An unchanged copy of each entry below is needed; keep the pictures out of it.

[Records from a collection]
________________
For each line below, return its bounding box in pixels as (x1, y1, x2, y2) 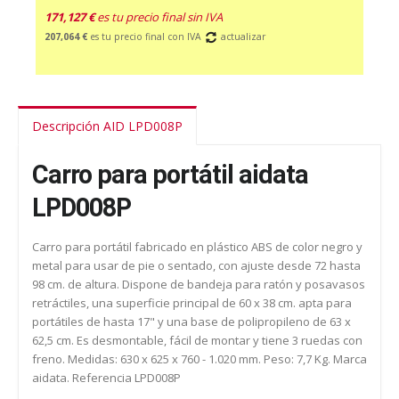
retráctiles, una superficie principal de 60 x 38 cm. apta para (32, 294, 352, 311)
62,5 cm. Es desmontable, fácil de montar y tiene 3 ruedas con (32, 331, 362, 348)
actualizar (218, 29, 265, 43)
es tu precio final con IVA (90, 29, 204, 43)
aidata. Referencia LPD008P (32, 369, 181, 386)
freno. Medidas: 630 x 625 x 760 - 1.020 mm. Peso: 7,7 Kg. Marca (32, 350, 367, 367)
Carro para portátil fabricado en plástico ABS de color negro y (32, 238, 362, 255)
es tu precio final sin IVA (97, 8, 223, 25)
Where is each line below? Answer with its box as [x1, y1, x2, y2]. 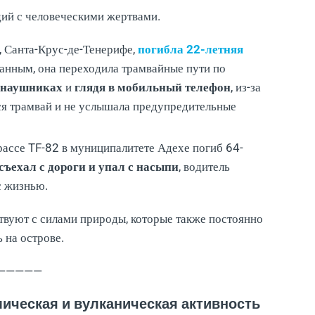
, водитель [179, 159, 230, 174]
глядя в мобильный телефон [75, 79, 231, 94]
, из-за [231, 79, 261, 94]
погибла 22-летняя [138, 41, 243, 56]
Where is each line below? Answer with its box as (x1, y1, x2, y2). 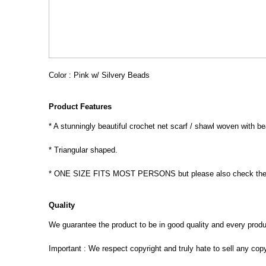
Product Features (49, 102, 112, 111)
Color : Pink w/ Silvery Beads (49, 70, 150, 80)
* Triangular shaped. (49, 145, 118, 154)
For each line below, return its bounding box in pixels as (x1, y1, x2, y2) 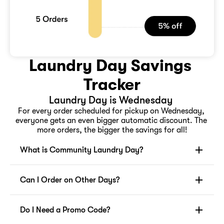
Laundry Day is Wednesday (49, 94, 175, 106)
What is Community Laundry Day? (20, 145, 143, 154)
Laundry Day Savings (28, 56, 191, 75)
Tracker (83, 75, 140, 94)
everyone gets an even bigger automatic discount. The (15, 116, 207, 125)
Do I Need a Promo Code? (20, 205, 110, 214)
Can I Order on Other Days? (20, 175, 119, 184)
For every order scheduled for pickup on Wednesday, (17, 106, 204, 115)
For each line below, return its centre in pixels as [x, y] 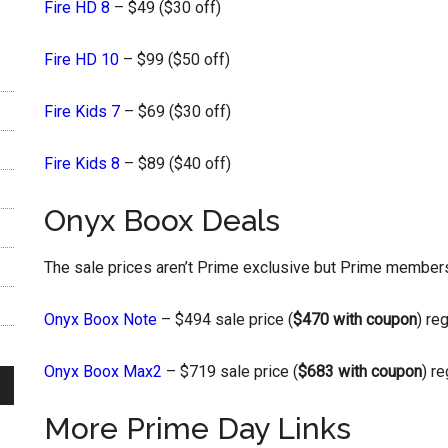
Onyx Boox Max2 [103, 371]
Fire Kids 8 [82, 163]
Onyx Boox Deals [162, 220]
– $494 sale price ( [225, 319]
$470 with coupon [355, 319]
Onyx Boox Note [100, 319]
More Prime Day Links [197, 428]
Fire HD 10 [81, 59]
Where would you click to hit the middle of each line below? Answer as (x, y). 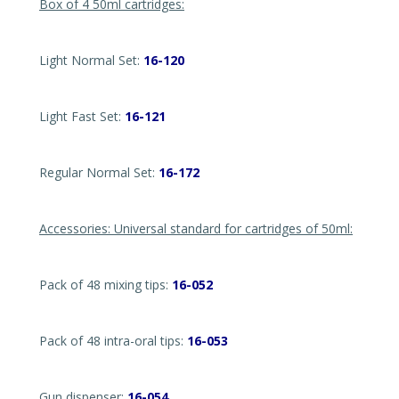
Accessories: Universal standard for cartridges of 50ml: (196, 228)
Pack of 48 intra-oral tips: (113, 341)
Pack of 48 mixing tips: (106, 285)
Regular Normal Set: (99, 172)
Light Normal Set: (91, 60)
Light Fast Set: (82, 116)
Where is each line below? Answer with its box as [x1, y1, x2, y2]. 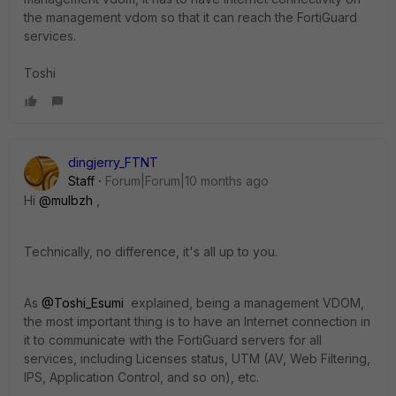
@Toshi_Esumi [42, 295, 124, 310]
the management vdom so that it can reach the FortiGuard [24, 10, 357, 25]
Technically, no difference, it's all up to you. [24, 244, 278, 259]
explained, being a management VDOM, [124, 295, 364, 310]
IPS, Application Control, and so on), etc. [24, 369, 259, 385]
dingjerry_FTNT [68, 155, 158, 170]
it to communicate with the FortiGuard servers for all [24, 332, 322, 347]
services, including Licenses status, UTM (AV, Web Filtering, [24, 351, 370, 366]
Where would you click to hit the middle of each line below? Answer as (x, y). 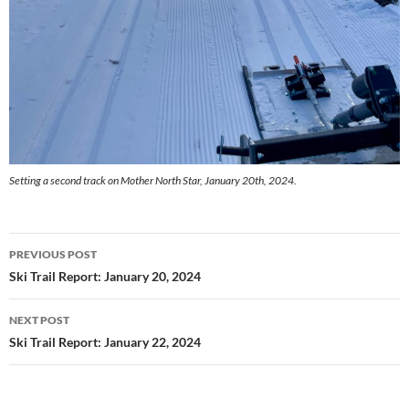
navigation (65, 279)
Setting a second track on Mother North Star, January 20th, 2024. (153, 180)
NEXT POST (39, 320)
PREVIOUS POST (53, 254)
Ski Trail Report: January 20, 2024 (105, 276)
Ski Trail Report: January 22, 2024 (105, 341)
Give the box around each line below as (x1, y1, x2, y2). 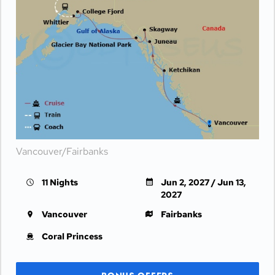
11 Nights (42, 177, 78, 188)
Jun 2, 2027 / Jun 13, (161, 177, 246, 188)
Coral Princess (42, 231, 103, 242)
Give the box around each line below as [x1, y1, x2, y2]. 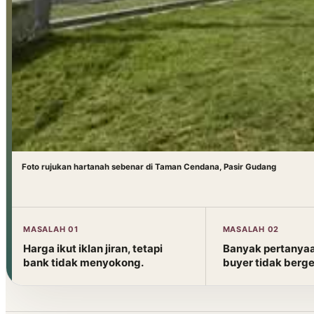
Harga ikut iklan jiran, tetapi [23, 242, 163, 255]
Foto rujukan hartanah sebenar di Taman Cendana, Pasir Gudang [22, 162, 276, 172]
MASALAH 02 [222, 224, 280, 234]
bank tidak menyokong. [23, 256, 144, 269]
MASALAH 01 [23, 224, 78, 234]
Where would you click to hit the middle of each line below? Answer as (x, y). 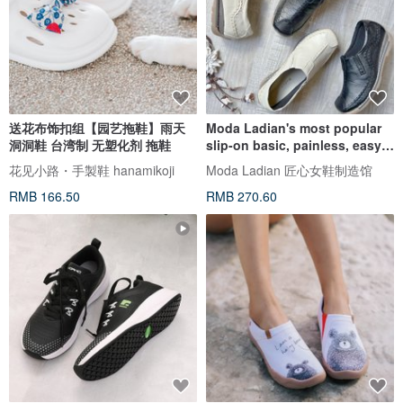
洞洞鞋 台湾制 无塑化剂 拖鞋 (90, 145)
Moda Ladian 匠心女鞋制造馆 (289, 170)
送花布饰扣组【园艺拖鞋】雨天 (97, 128)
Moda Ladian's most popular (294, 128)
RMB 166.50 (45, 197)
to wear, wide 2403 (262, 162)
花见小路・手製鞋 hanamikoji (92, 170)
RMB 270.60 (242, 197)
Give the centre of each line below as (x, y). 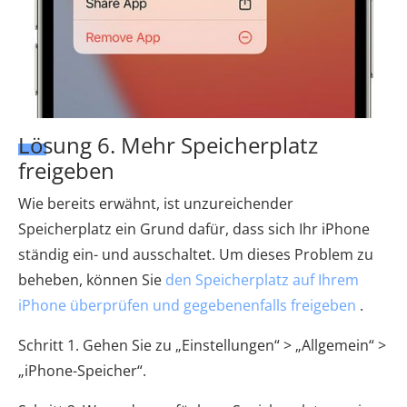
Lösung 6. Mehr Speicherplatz (168, 145)
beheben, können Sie (92, 280)
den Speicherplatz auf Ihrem (262, 280)
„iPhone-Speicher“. (82, 371)
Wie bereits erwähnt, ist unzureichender (156, 204)
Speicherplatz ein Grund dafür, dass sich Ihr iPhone (194, 229)
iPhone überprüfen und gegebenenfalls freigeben (187, 306)
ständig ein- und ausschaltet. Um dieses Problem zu (196, 255)
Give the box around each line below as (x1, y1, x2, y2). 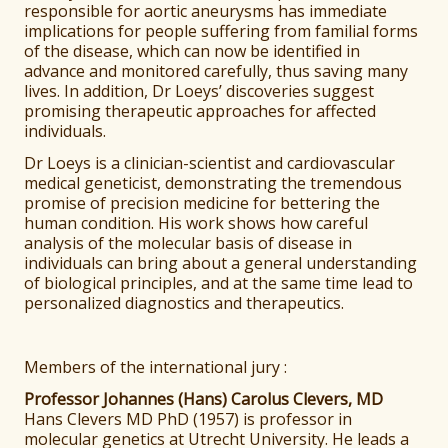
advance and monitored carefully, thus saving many (24, 60, 409, 83)
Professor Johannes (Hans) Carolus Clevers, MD (24, 388, 384, 411)
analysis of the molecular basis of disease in (24, 232, 353, 255)
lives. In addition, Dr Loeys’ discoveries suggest (24, 80, 375, 103)
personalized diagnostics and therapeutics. (24, 292, 345, 315)
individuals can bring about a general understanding (24, 252, 418, 275)
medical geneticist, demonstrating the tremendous (24, 172, 403, 195)
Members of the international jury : (24, 356, 288, 379)
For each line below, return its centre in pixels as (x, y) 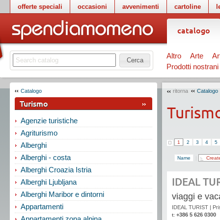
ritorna (180, 91)
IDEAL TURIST (190, 207)
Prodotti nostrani (192, 67)
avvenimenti (141, 7)
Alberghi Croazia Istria (56, 170)
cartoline (188, 7)
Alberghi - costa (46, 157)
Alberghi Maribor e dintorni (62, 194)
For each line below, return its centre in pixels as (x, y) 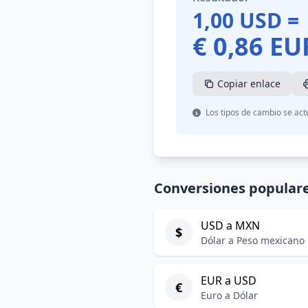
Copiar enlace (249, 84)
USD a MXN (230, 225)
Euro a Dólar (229, 295)
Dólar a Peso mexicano (253, 240)
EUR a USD (229, 280)
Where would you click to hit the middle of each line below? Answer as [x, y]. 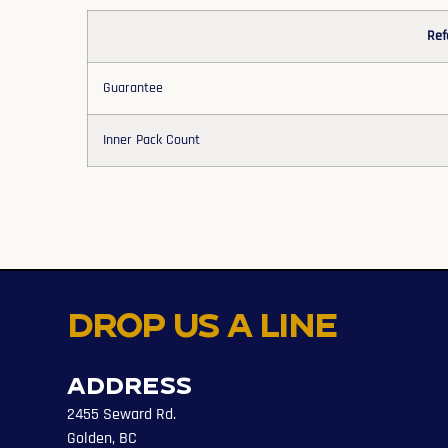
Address [130, 384]
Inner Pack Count [152, 139]
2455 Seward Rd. [122, 414]
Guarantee [133, 87]
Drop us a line [202, 323]
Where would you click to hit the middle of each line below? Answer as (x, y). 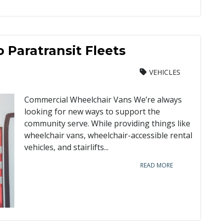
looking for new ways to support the (92, 111)
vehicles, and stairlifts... (66, 147)
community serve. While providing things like (107, 123)
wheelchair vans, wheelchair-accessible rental (108, 135)
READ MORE (157, 165)
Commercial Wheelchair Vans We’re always (103, 100)
________________
▶ _Answer for the task_:
For each line below, return its bounding box in pixels as (x1, y1, x2, y2) 
retráctiles, una superficie principal de 60 x 38 cm. apta para (32, 294, 352, 311)
62,5 cm. Es desmontable, fácil de montar y tiene 3 ruedas con (32, 331, 362, 348)
actualizar (218, 29, 265, 43)
es tu precio final con IVA (90, 29, 204, 43)
aidata. Referencia LPD008P (32, 369, 181, 386)
freno. Medidas: 630 x 625 x 760 - 1.020 mm. Peso: 7,7 Kg. Marca (32, 350, 367, 367)
Carro para portátil fabricado en plástico ABS de color negro y (32, 238, 362, 255)
es tu precio final sin IVA (97, 8, 223, 25)
Where is each line below? Answer with its box as [x1, y1, x2, y2]. 
, водитель [179, 159, 230, 174]
глядя в мобильный телефон [75, 79, 231, 94]
, из-за [231, 79, 261, 94]
погибла 22-летняя [138, 41, 243, 56]
Where is each line below? Answer with its box as (x1, y1, x2, y2). 
Product Features (49, 102, 112, 111)
Color : Pink w/ Silvery Beads (49, 70, 150, 80)
* Triangular shaped. (49, 145, 118, 154)
For each line below, return its bounding box in pixels as (x1, y1, x2, y2) 
Laundry Day is Wednesday (49, 94, 175, 106)
What is Community Laundry Day? (20, 145, 143, 154)
Laundry Day Savings (28, 56, 191, 75)
Tracker (83, 75, 140, 94)
everyone gets an even bigger automatic discount. The (15, 116, 207, 125)
Do I Need a Promo Code? (20, 205, 110, 214)
Can I Order on Other Days? (20, 175, 119, 184)
For every order scheduled for pickup on Wednesday, (17, 106, 204, 115)
For each line below, return its centre in pixels as [x, y] 
Onyx Boox Max2 [103, 371]
Fire Kids 8 [82, 163]
Onyx Boox Deals [162, 220]
– $494 sale price ( [225, 319]
$470 with coupon [355, 319]
Onyx Boox Note [100, 319]
More Prime Day Links [197, 428]
Fire HD 10 [81, 59]
Where would you click to hit the middle of each line below? Answer as (x, y). 
Accessories: Universal standard for cartridges of 50ml: (196, 228)
Pack of 48 intra-oral tips: (113, 341)
Pack of 48 mixing tips: (106, 285)
Regular Normal Set: (99, 172)
Light Normal Set: (91, 60)
Light Fast Set: (82, 116)
Where is each line below? Answer with its box as [x1, y1, x2, y2]. 
@Toshi_Esumi [42, 295, 124, 310]
the management vdom so that it can reach the FortiGuard [24, 10, 357, 25]
Technically, no difference, it's all up to you. [24, 244, 278, 259]
explained, being a management VDOM, [124, 295, 364, 310]
IPS, Application Control, and so on), etc. [24, 369, 259, 385]
dingjerry_FTNT [68, 155, 158, 170]
it to communicate with the FortiGuard servers for all [24, 332, 322, 347]
services, including Licenses status, UTM (AV, Web Filtering, [24, 351, 370, 366]
Where would you click to hit the middle of each line below? Answer as (x, y). 
navigation (65, 279)
Setting a second track on Mother North Star, January 20th, 2024. (153, 180)
NEXT POST (39, 320)
PREVIOUS POST (53, 254)
Ski Trail Report: January 20, 2024 (105, 276)
Ski Trail Report: January 22, 2024 (105, 341)
Give the box around each line below as (x1, y1, x2, y2). 
11 Nights (42, 177, 78, 188)
Jun 2, 2027 / Jun 13, (161, 177, 246, 188)
Coral Princess (42, 231, 103, 242)
Give the box around each line below as [x1, y1, x2, y2]. 
Harga ikut iklan jiran, tetapi [23, 242, 163, 255]
Foto rujukan hartanah sebenar di Taman Cendana, Pasir Gudang [22, 162, 276, 172]
MASALAH 02 [222, 224, 280, 234]
bank tidak menyokong. [23, 256, 144, 269]
MASALAH 01 [23, 224, 78, 234]
Where would you click to hit the middle of each line below? Answer as (x, y). 
洞洞鞋 台湾制 无塑化剂 拖鞋 (90, 145)
Moda Ladian 匠心女鞋制造馆 (289, 170)
送花布饰扣组【园艺拖鞋】雨天 (97, 128)
Moda Ladian's most popular (294, 128)
RMB 166.50 (45, 197)
to wear, wide 2403 (262, 162)
花见小路・手製鞋 hanamikoji (92, 170)
RMB 270.60 (242, 197)
Give the centre of each line below as (x, y). 
Lösung 6. Mehr Speicherplatz (168, 145)
beheben, können Sie (92, 280)
den Speicherplatz auf Ihrem (262, 280)
„iPhone-Speicher“. (82, 371)
Wie bereits erwähnt, ist unzureichender (156, 204)
Speicherplatz ein Grund dafür, dass sich Ihr iPhone (194, 229)
iPhone überprüfen und gegebenenfalls freigeben (187, 306)
ständig ein- und ausschaltet. Um dieses Problem zu (196, 255)
Give the box around each line below as (x1, y1, x2, y2). 
advance and monitored carefully, thus saving many (24, 60, 409, 83)
Professor Johannes (Hans) Carolus Clevers, MD (24, 388, 384, 411)
analysis of the molecular basis of disease in (24, 232, 353, 255)
lives. In addition, Dr Loeys’ discoveries suggest (24, 80, 375, 103)
personalized diagnostics and therapeutics. (24, 292, 345, 315)
individuals can bring about a general understanding (24, 252, 418, 275)
medical geneticist, demonstrating the tremendous (24, 172, 403, 195)
Members of the international jury : (24, 356, 288, 379)
For each line below, return its centre in pixels as (x, y) 
ritorna (180, 91)
IDEAL TURIST (190, 207)
Prodotti nostrani (192, 67)
avvenimenti (141, 7)
Alberghi Croazia Istria (56, 170)
cartoline (188, 7)
Alberghi - costa (46, 157)
Alberghi Maribor e dintorni (62, 194)
For each line below, return its centre in pixels as (x, y) 
Copiar enlace (249, 84)
USD a MXN (230, 225)
Euro a Dólar (229, 295)
Dólar a Peso mexicano (253, 240)
EUR a USD (229, 280)
Where would you click to hit the middle of each line below? Answer as [x, y]. 
Address [130, 384]
Inner Pack Count [152, 139]
2455 Seward Rd. [122, 414]
Guarantee [133, 87]
Drop us a line [202, 323]
Where would you click to hit the middle of each line below? Answer as (x, y). 
looking for new ways to support the (92, 111)
vehicles, and stairlifts... (66, 147)
community serve. While providing things like (107, 123)
wheelchair vans, wheelchair-accessible rental (108, 135)
READ MORE (157, 165)
Commercial Wheelchair Vans We’re always (103, 100)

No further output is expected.